World’s most powerful offshore wind turbine unveiled
Offshore wind is becoming a major industry and the latest turbines are capable of providing huge amounts of clean electricity.
Offshore wind is becoming a major industry and the latest turbines are capable of providing huge amounts of clean electricity.
GE Renewable Energy is contributing to this progress by launching what will be the largest offshore wind turbine in the world, the Haliade-X.
Innovations like this are helping to advance the technology at a breakneck speed. The new turbine will have a capacity of 12 megawatts (MW), outstripping the current record which stands at 9.5 megawatts.
This means each turbine alone will be able to power 16,000 households a year. Each one will be a massive 260 meters high, which is nearly three times taller than Big Ben.
To put this into perspective, the first offshore wind farm was built in Denmark in 1991 and had turbines of 450 kilowatts each. The new GE model is, therefore, 26 times more powerful than the first generation.
GE claims that the new Haliade-X will be able to produce 45 percent more electricity than what’s currently on the market, and that it will invest $400 million to help develop the turbine. It’s aiming to complete the first units by 2021.

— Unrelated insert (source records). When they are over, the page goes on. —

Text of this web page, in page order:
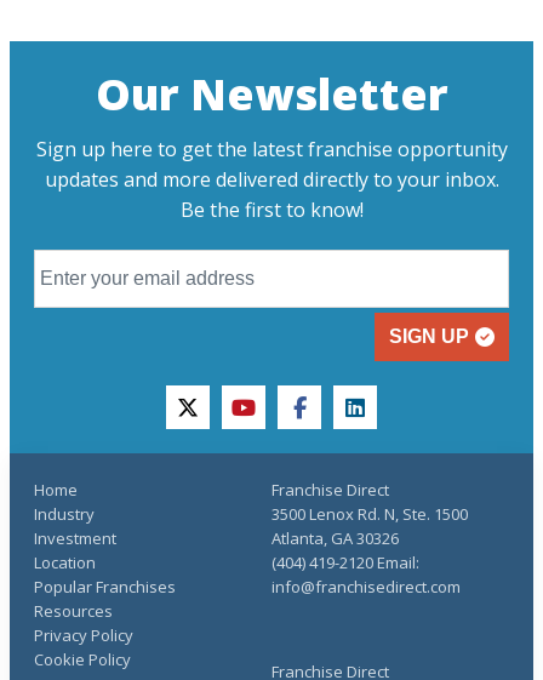
Our Newsletter
Sign up here to get the latest franchise opportunity
updates and more delivered directly to your inbox.
Be the first to know!
SIGN UP
twitteryoutubefacebooklinkedin
Home
Industry
Investment
Location
Popular Franchises
Resources
Franchise Direct
Privacy Policy
Cookie Policy
Franchise Direct
3500 Lenox Rd. N, Ste. 1500
Atlanta, GA 30326
(404) 419-2120 Email:
info@franchisedirect.com
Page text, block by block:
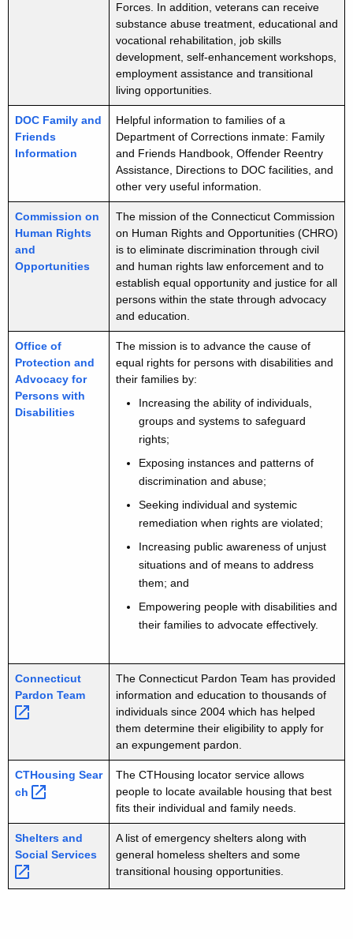
Forces. In addition, veterans can receive
substance abuse treatment, educational and
vocational rehabilitation, job skills
development, self-enhancement workshops,
employment assistance and transitional
living opportunities.
DOC Family and
Friends
Information
Helpful information to families of a
Department of Corrections inmate: Family
and Friends Handbook, Offender Reentry
Assistance, Directions to DOC facilities, and
other very useful information.
Commission on
Human Rights
and
Opportunities
The mission of the Connecticut Commission
on Human Rights and Opportunities (CHRO)
is to eliminate discrimination through civil
and human rights law enforcement and to
establish equal opportunity and justice for all
persons within the state through advocacy
and education.
Office of
Protection and
Advocacy for
Persons with
Disabilities
The mission is to advance the cause of
equal rights for persons with disabilities and
their families by:
Increasing the ability of individuals,
groups and systems to safeguard
rights;
Exposing instances and patterns of
discrimination and abuse;
Seeking individual and systemic
remediation when rights are violated;
Increasing public awareness of unjust
situations and of means to address
them; and
Empowering people with disabilities and
their families to advocate effectively.
Connecticut
Pardon Team
The Connecticut Pardon Team has provided
information and education to thousands of
individuals since 2004 which has helped
them determine their eligibility to apply for
an expungement pardon.
CTHousing Sear
ch
The CTHousing locator service allows
people to locate available housing that best
fits their individual and family needs.
Shelters and
Social Services
A list of emergency shelters along with
general homeless shelters and some
transitional housing opportunities.
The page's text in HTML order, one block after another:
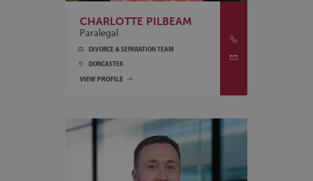
CHARLOTTE PILBEAM
Paralegal
DIVORCE & SEPARATION TEAM
DONCASTER
VIEW PROFILE
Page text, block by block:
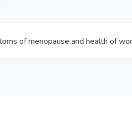
of menopause and health of
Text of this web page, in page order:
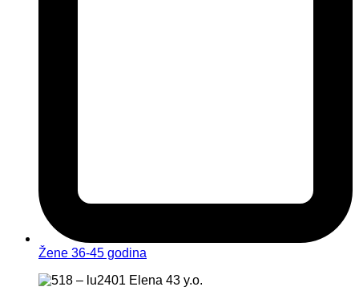
Žene 36-45 godina
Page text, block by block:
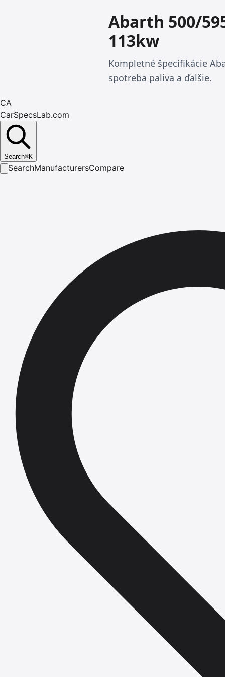
Abarth 500/
113kw
Kompletné špecifikácie
spotreba paliva a ďalšie.
CA
CarSpecsLab.com
Search⌘K
SearchManufacturersCompare
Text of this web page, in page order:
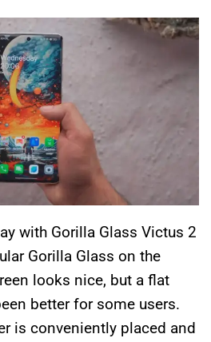
with Gorilla Glass Victus 2
Gorilla Glass on the
looks nice, but a flat
better for some users.
is conveniently placed and
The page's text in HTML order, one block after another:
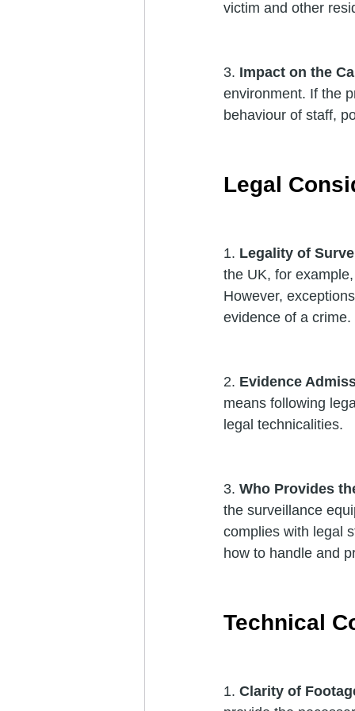
victim and other
3. Impact on the
environment. If the
behaviour of staff,
Legal
1. Legality of
the UK, for
However,
evidence of a crime.
2. Evidence
means following
legal technicalities.
3. Who Provides
the surveillance
complies with legal
how to handle and
Technical
1. Clarity of

Jérôme Pécresse, President and CEO of GE Renewable Energy said, that "the renewables industry took more than 20 years to install the first 17 gigawatts of offshore wind. Today, the industry forecasts that it will install more than 90 gigawatts over the next 12 years. This is being driven by lower cost of electricity from scale and technology”
“The Haliade-X shows GE's commitment to the offshore wind segment and will set a new benchmark for cost of electricity, thus driving more offshore growth", he added.
The largest offshore wind farm in the world is currently the London Array in the Thames Estuary. The project’s maximum capacity of 660 MW is soon to be beaten by a host of bigger wind farms on the horizon, most of which are in the UK. These include the two Hornsea projects off the coast of Yorkshire, at 1,200 MW and 1,800 MW.